*** Opening Raw data ***
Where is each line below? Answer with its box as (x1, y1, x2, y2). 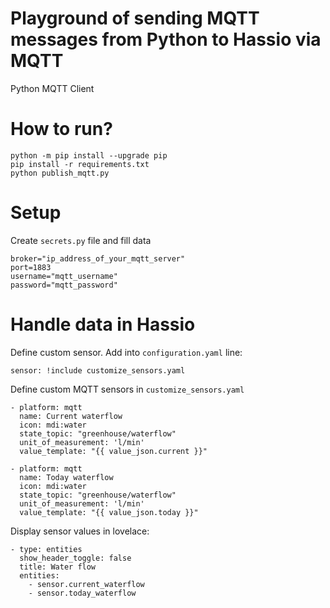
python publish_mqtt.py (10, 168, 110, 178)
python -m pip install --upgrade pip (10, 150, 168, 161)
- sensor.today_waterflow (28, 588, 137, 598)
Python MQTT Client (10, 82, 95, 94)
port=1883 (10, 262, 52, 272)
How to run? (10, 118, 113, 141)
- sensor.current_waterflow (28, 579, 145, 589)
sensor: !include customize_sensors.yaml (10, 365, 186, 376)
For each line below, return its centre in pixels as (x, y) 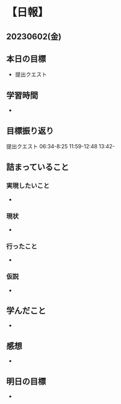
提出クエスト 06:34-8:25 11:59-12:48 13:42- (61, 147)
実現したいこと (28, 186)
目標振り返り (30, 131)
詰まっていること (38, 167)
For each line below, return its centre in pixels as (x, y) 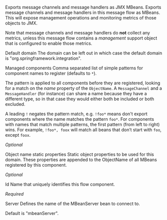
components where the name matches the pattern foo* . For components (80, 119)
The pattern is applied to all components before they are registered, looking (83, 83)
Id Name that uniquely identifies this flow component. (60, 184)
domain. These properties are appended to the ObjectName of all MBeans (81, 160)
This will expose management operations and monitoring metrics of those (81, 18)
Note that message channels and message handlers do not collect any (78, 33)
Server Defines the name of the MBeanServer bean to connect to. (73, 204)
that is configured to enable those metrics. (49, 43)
*** Closing Raw data ***
▶ _Exercise instructions_: For the entries above, transcribe precisely the lines from the one with "Note that message" through the end, including both.

▶ _Answer for the task_:
Note that message channels and message handlers do not collect any (78, 33)
Server Defines the name of the MBeanServer bean to connect to. (73, 204)
that is configured to enable those metrics. (49, 43)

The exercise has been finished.